Whether you live in a condominium, townhouse or single-family house, chances are you have had experience with a condo or homeowners' association. Approximately 69 million Americans live in a home within a homeowners’ association, according to the Community Associations Institute , or about 21 percent of the U.S. population in 2016.

Americans have a love/hate relationship with their HOAs. Even among those who actively participate on the board, just 57 percent said they love their HOA, according to a survey by InsuranceQuotes.com . Thirty-three percent of those who have never served on an HOA board said they hate them.

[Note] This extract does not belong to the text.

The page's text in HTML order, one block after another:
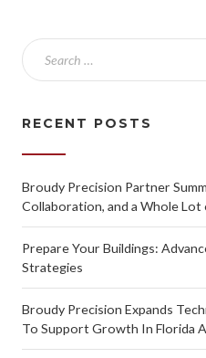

The survey also found a generational divide: 52 percent of baby boomers love their HOA, compared with 31 percent of Gen Xers and 39 percent of millennials. One reason for the lack of love: HOA meetings are known for argumentative behavior. Those arguments are most common at condo association meetings, where 73 percent of respondents said they witnessed an argument, compared to 41 percent of townhouse owners and 55 percent of single-family homeowners.

Homeowners association rules governing exterior changes cannot be ignored

The rulemaking authority of HOAs are both loved and hated by homeowners. The top three most-hated rules include those applying to lawn appearance, parking regulations and pet restrictions. Yet at the same time, the three most-wanted types of regulations are about improved parking, improved noise regulations and requiring residents to clean up after their pets.

There is a gender gap when it comes to the most common complaints about living in an HOA. Men complained most about their neighbors smoking and being noisy, while women complained most about their neighbors’ lawn appearance, pets and home appearance.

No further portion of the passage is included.